Task item.
Your answer must consist solely of the line containing "customer support systems, research" and each line after it through the end of the data, copied exactly.

Dataset excerpts.

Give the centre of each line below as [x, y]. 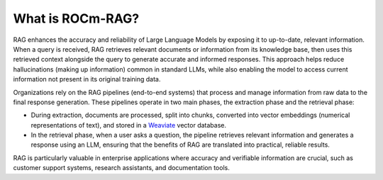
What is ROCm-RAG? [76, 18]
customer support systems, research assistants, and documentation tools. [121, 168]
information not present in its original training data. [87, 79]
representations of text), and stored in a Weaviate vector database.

Answer to this task.
customer support systems, research assistants, and documentation tools. [121, 168]
information not present in its original training data. [87, 79]
representations of text), and stored in a Weaviate vector database.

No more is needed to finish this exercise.